Line by line, return the listing exactly, without any of the images.

---- Material supplied

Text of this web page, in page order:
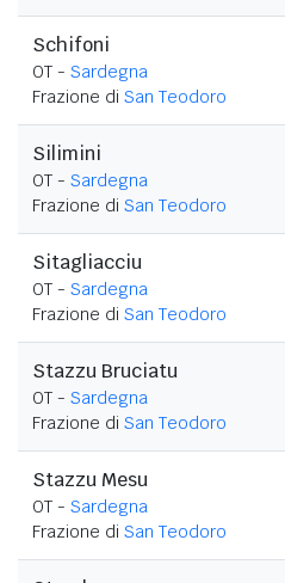
Schifoni
OT - Sardegna
Frazione di San Teodoro
Silimini
OT - Sardegna
Frazione di San Teodoro
Sitagliacciu
OT - Sardegna
Frazione di San Teodoro
Stazzu Bruciatu
OT - Sardegna
Frazione di San Teodoro
Stazzu Mesu
OT - Sardegna
Frazione di San Teodoro
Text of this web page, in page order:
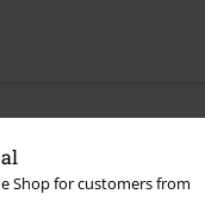
Shop for customers from
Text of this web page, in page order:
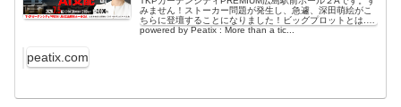
みません！ストーカー問題が発生し、急遽、深田萌絵がこ
ちらに登壇することになりました！ビッグプロットとは...
powered by Peatix : More than a tic...
peatix.com
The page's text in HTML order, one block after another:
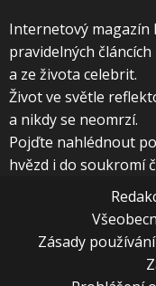
Internetový magazín
pravidelných
a ze života celebrit.
Život ve světle
a nikdy se neomrzí.
Pojďte nahlédnout
hvězd i do soukromí
Zásady
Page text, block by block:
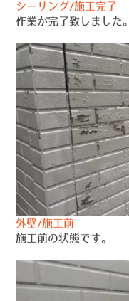
シーリング/施工完了
作業が完了致しました。
外壁/施工前
施工前の状態です。

--------

Response:
Text of this web page, in page order:
Schifoni
OT - Sardegna
Frazione di San Teodoro
Silimini
OT - Sardegna
Frazione di San Teodoro
Sitagliacciu
OT - Sardegna
Frazione di San Teodoro
Stazzu Bruciatu
OT - Sardegna
Frazione di San Teodoro
Stazzu Mesu
OT - Sardegna
Frazione di San Teodoro
Text of this web page, in page order:
Shop for customers from
Text of this web page, in page order:
みません！ストーカー問題が発生し、急遽、深田萌絵がこ
ちらに登壇することになりました！ビッグプロットとは...
powered by Peatix : More than a tic...
peatix.com
The page's text in HTML order, one block after another:
Internetový magazín
pravidelných
a ze života celebrit.
Život ve světle
a nikdy se neomrzí.
Pojďte nahlédnout
hvězd i do soukromí
Zásady
Page text, block by block:
シーリング/施工完了
作業が完了致しました。
外壁/施工前
施工前の状態です。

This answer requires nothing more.